Rest of the RFC 2475 specification is dedicated to the Per-Hop Behavior definition and a long explanation

describing guidelines for PHB specifications. To preserve the integrity of the Differentiated Service architecture

any PHB to be proposed for standarization should satisfy these guidelines. We are not going to go deeper with

this theme and those of you interested in better information are encouraged to have a read to the original RFC

20

2475 specification. However, we will present some brief approach to the PHB definition taken directly from the

specification, with some comments to clear what we are reading.

A per-hop behavior (PHB) is a description of the externally observable forwarding behavior of a DS node

applied to a particular DS behavior aggregate. "Forwarding behavior" is a general concept in this context.

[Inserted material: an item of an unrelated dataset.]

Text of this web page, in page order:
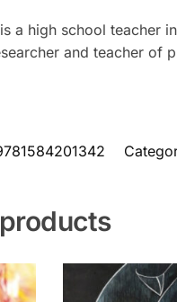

Useful behavioral distinctions are mainly observed when multiple behavior aggregates compete for buffer and

bandwidth resources on a node. The PHB is the means by which a node allocates resources to behavior

aggregates, and it is on top of this basic hop-by-hop resource allocation mechanism that useful differentiated

services may be constructed.

The most simple example of a PHB is one which guarantees a minimal bandwidth allocation of X% of a link

(over some reasonable time interval) to a behavior aggregate. This PHB can be fairly easily measured under a

variety of competing traffic conditions. A slightly more complex PHB would guarantee a minimal bandwidth

allocation of X% of a link, with proportional fair sharing of any excess link capacity.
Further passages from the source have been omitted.